**What is required:** Return every record verbatim, omitting all pictures.

___ Source material

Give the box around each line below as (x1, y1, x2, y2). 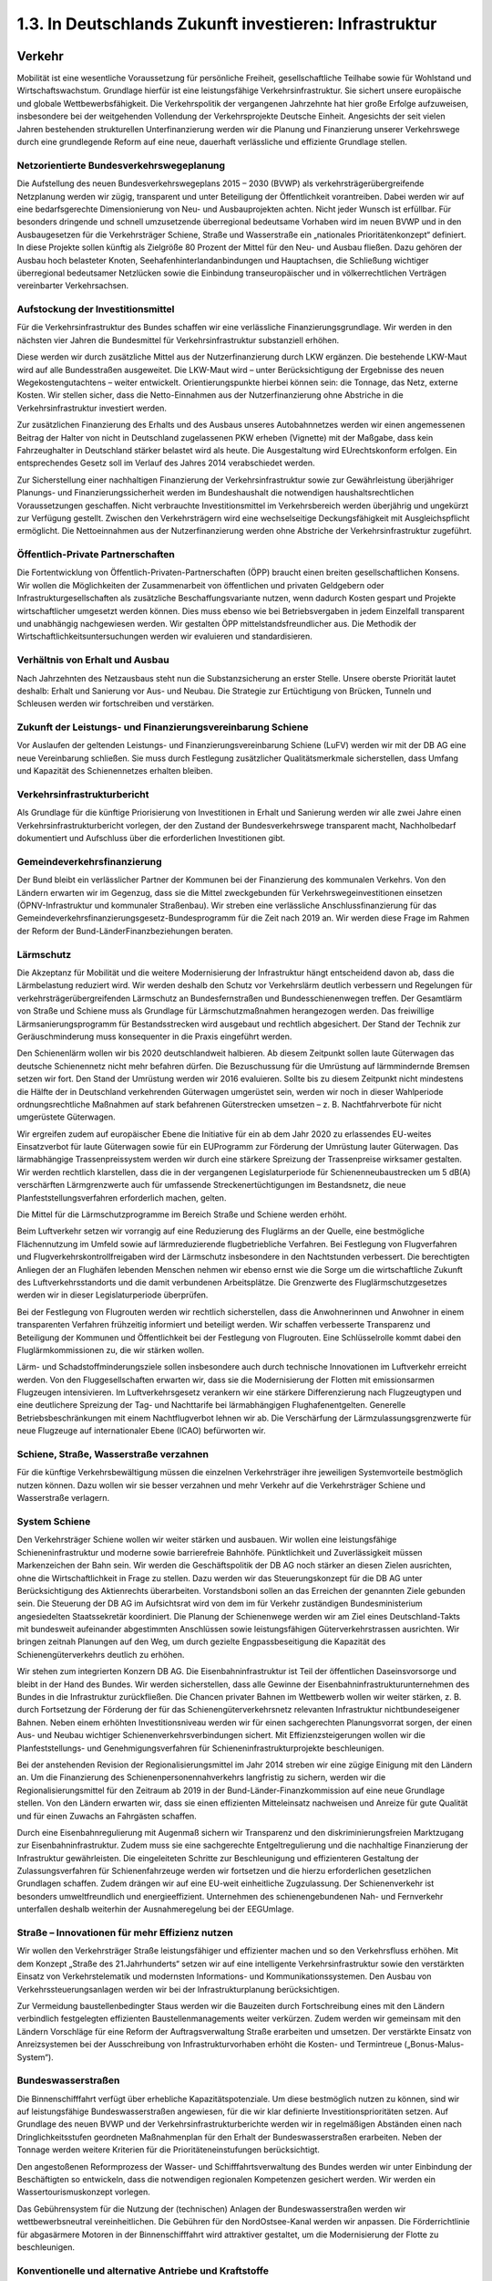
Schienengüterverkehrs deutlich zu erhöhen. (16, 1649, 185, 1660)
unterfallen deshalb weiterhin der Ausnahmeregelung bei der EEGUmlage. (16, 1903, 295, 1915)
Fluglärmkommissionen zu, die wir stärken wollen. (16, 1344, 205, 1355)
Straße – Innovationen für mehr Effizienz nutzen (16, 1926, 234, 1939)
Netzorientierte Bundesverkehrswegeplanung (16, 159, 226, 172)
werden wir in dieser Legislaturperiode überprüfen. (16, 1289, 209, 1300)
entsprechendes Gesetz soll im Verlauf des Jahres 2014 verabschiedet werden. (16, 457, 315, 469)
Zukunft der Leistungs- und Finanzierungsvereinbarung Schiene (16, 721, 309, 734)
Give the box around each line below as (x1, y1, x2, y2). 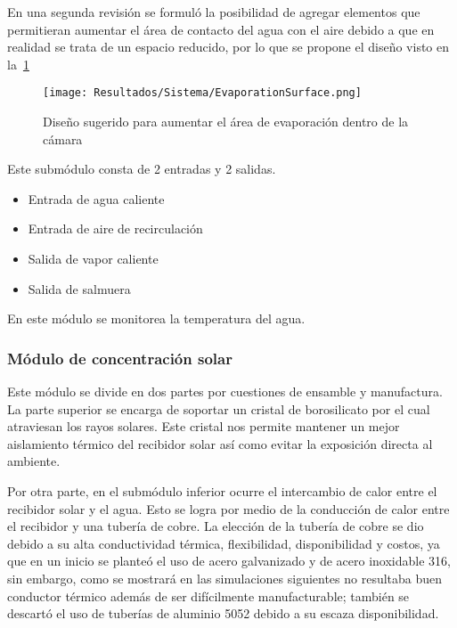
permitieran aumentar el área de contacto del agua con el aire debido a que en (7, 20, 435, 38)
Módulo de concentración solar (7, 347, 233, 369)
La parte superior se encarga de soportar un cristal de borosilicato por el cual (7, 399, 430, 418)
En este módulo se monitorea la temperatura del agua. (7, 309, 306, 328)
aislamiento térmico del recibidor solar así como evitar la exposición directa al (7, 434, 433, 453)
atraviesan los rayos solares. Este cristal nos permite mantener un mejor (7, 417, 400, 436)
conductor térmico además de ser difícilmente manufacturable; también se (7, 586, 410, 605)
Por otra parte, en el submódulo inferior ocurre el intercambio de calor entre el (7, 481, 437, 500)
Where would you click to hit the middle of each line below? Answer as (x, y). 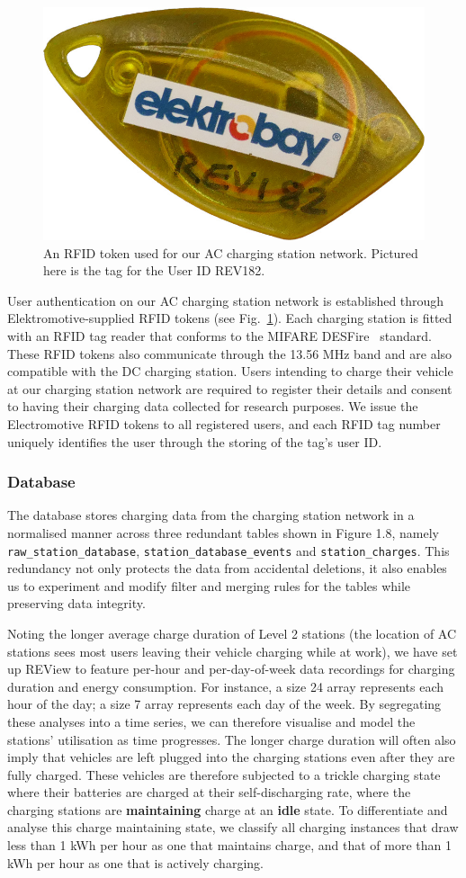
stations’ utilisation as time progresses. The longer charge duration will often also (232, 739)
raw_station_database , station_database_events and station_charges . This (229, 550)
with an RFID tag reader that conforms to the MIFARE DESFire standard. (220, 335)
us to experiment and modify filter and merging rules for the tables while (209, 585)
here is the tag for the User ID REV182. (154, 270)
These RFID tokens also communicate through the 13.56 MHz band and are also (230, 353)
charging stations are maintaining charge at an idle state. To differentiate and (228, 809)
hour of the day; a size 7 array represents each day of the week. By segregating (224, 704)
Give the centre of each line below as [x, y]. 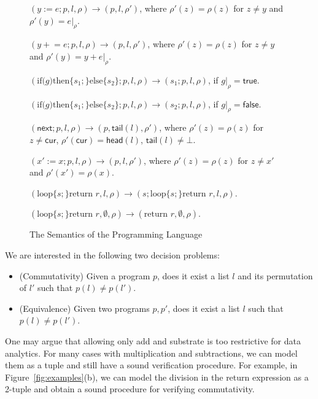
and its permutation [275, 275]
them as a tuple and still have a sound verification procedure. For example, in [151, 365]
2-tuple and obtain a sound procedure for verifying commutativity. [130, 389]
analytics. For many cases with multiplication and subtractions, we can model [151, 353]
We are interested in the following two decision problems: [112, 254]
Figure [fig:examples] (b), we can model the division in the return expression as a [157, 377]
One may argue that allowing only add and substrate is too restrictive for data [153, 340]
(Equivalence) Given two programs [84, 308]
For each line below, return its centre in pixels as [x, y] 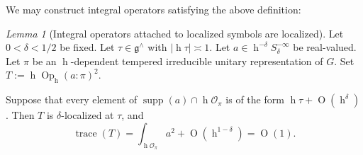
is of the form [255, 99]
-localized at [88, 115]
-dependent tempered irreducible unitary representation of [197, 61]
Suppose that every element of [72, 99]
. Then [20, 115]
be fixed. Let [87, 47]
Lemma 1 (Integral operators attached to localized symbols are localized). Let [175, 33]
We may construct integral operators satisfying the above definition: [153, 9]
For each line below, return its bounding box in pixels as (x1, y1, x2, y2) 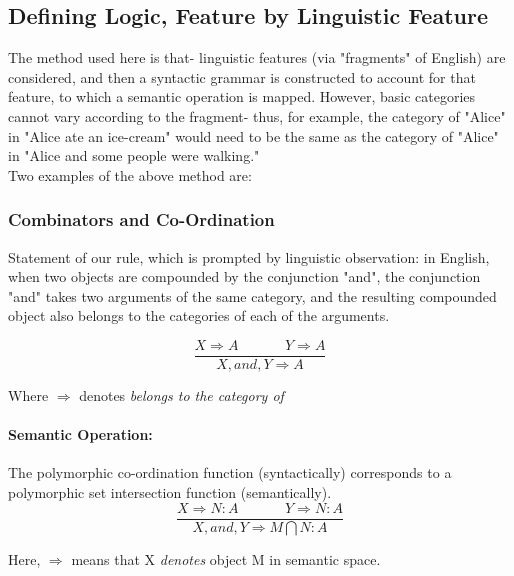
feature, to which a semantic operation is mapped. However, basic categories (8, 86, 476, 107)
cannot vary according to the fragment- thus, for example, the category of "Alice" (8, 105, 506, 126)
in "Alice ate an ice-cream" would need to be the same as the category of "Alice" (8, 125, 499, 146)
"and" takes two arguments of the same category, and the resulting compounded (8, 285, 497, 306)
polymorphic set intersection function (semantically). (8, 482, 332, 502)
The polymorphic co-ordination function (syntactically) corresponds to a (8, 462, 452, 483)
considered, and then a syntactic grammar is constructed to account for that (8, 66, 476, 87)
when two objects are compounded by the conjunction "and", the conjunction (8, 266, 481, 287)
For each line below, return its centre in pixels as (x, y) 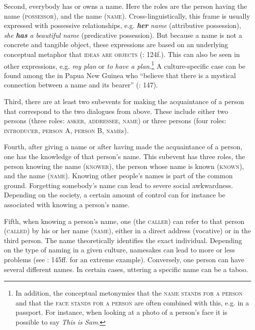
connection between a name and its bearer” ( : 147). (81, 85)
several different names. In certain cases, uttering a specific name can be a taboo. (126, 269)
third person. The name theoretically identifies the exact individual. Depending (123, 240)
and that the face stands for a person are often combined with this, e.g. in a (132, 302)
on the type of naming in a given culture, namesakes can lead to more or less (119, 250)
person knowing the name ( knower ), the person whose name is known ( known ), (124, 166)
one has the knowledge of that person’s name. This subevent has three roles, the (125, 156)
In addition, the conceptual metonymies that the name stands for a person (129, 293)

______

**Answer section:**
Give the box around each line below as (x1, y1, x2, y2). 
Schienengüterverkehrs deutlich zu erhöhen. (16, 1649, 185, 1660)
unterfallen deshalb weiterhin der Ausnahmeregelung bei der EEGUmlage. (16, 1903, 295, 1915)
Fluglärmkommissionen zu, die wir stärken wollen. (16, 1344, 205, 1355)
Straße – Innovationen für mehr Effizienz nutzen (16, 1926, 234, 1939)
Netzorientierte Bundesverkehrswegeplanung (16, 159, 226, 172)
werden wir in dieser Legislaturperiode überprüfen. (16, 1289, 209, 1300)
entsprechendes Gesetz soll im Verlauf des Jahres 2014 verabschiedet werden. (16, 457, 315, 469)
Zukunft der Leistungs- und Finanzierungsvereinbarung Schiene (16, 721, 309, 734)
Give the box around each line below as (x1, y1, x2, y2). 
permitieran aumentar el área de contacto del agua con el aire debido a que en (7, 20, 435, 38)
Módulo de concentración solar (7, 347, 233, 369)
La parte superior se encarga de soportar un cristal de borosilicato por el cual (7, 399, 430, 418)
En este módulo se monitorea la temperatura del agua. (7, 309, 306, 328)
aislamiento térmico del recibidor solar así como evitar la exposición directa al (7, 434, 433, 453)
atraviesan los rayos solares. Este cristal nos permite mantener un mejor (7, 417, 400, 436)
conductor térmico además de ser difícilmente manufacturable; también se (7, 586, 410, 605)
Por otra parte, en el submódulo inferior ocurre el intercambio de calor entre el (7, 481, 437, 500)
Where would you click to hit the middle of each line below? Answer as (x, y). 
stations’ utilisation as time progresses. The longer charge duration will often also (232, 739)
raw_station_database , station_database_events and station_charges . This (229, 550)
with an RFID tag reader that conforms to the MIFARE DESFire standard. (220, 335)
us to experiment and modify filter and merging rules for the tables while (209, 585)
here is the tag for the User ID REV182. (154, 270)
These RFID tokens also communicate through the 13.56 MHz band and are also (230, 353)
charging stations are maintaining charge at an idle state. To differentiate and (228, 809)
hour of the day; a size 7 array represents each day of the week. By segregating (224, 704)
Give the centre of each line below as [x, y]. 
and its permutation [275, 275]
them as a tuple and still have a sound verification procedure. For example, in [151, 365]
2-tuple and obtain a sound procedure for verifying commutativity. [130, 389]
analytics. For many cases with multiplication and subtractions, we can model [151, 353]
We are interested in the following two decision problems: [112, 254]
Figure [fig:examples] (b), we can model the division in the return expression as a [157, 377]
One may argue that allowing only add and substrate is too restrictive for data [153, 340]
(Equivalence) Given two programs [84, 308]
For each line below, return its centre in pixels as [x, y] 
is of the form [255, 99]
-localized at [88, 115]
-dependent tempered irreducible unitary representation of [197, 61]
Suppose that every element of [72, 99]
. Then [20, 115]
be fixed. Let [87, 47]
Lemma 1 (Integral operators attached to localized symbols are localized). Let [175, 33]
We may construct integral operators satisfying the above definition: [153, 9]
For each line below, return its bounding box in pixels as (x1, y1, x2, y2) 
feature, to which a semantic operation is mapped. However, basic categories (8, 86, 476, 107)
cannot vary according to the fragment- thus, for example, the category of "Alice" (8, 105, 506, 126)
in "Alice ate an ice-cream" would need to be the same as the category of "Alice" (8, 125, 499, 146)
"and" takes two arguments of the same category, and the resulting compounded (8, 285, 497, 306)
polymorphic set intersection function (semantically). (8, 482, 332, 502)
The polymorphic co-ordination function (syntactically) corresponds to a (8, 462, 452, 483)
considered, and then a syntactic grammar is constructed to account for that (8, 66, 476, 87)
when two objects are compounded by the conjunction "and", the conjunction (8, 266, 481, 287)
For each line below, return its centre in pixels as (x, y) 
connection between a name and its bearer” ( : 147). (81, 85)
several different names. In certain cases, uttering a specific name can be a taboo. (126, 269)
third person. The name theoretically identifies the exact individual. Depending (123, 240)
and that the face stands for a person are often combined with this, e.g. in a (132, 302)
on the type of naming in a given culture, namesakes can lead to more or less (119, 250)
person knowing the name ( knower ), the person whose name is known ( known ), (124, 166)
one has the knowledge of that person’s name. This subevent has three roles, the (125, 156)
In addition, the conceptual metonymies that the name stands for a person (129, 293)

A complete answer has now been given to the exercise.